Blame Game

President Barack Obama has some skin in this one.

The Islamic State of Iraq and Syria, or ISIS, on Wednesday continued to advance on the strategic city, despite intensifying if still limited American airstrikes. And if Kobani falls, the White House is already blaming “our partner and friend” Turkey.

A senior Obama Administration official headlined a leading story in Wednesday’s New York Times about American frustration with Turkish “inaction” in Syria. “There’s growing angst about Turkey dragging its feet to act to prevent a massacre less than a mile from its border,” this anonymous official said. “This isn’t how a NATO ally acts while hell is unfolding a stone’s throw from their border.”

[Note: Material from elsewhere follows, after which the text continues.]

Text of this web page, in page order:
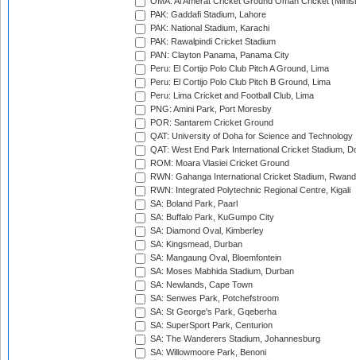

Blaming others for the existence of problems is all that this President knows how to do. He has no concept of actually tackling those problems; he has no concept of responsibility beyond the premise that responsibility always is someone else’s.

(Never mind, too, that this isn’t a NATO fight, anyway, unless Obama or his carefully anonymous “official” can name a member that’s been attacked by ISIS. Turkey’s obligation flows from its moral obligation—as does ours—and Turkey’s proximity.)

If Obama and his cronies in State and Defense spent half as much energy on fighting ISIS as they spend blaming others for not, the US already would have crushed these terrorists.

On the other hand,

If Mr Obama wants Turkey to help avoid a massacre, he should get on the phone and press for a joint military operation, reassuring Mr Erdogan that the US military will back up Turkish forces against ISIS, even if it means ground forces. This is what real wartime leadership would look like.

But that would require Obama and his administration to be able to be trusted. It cannot be.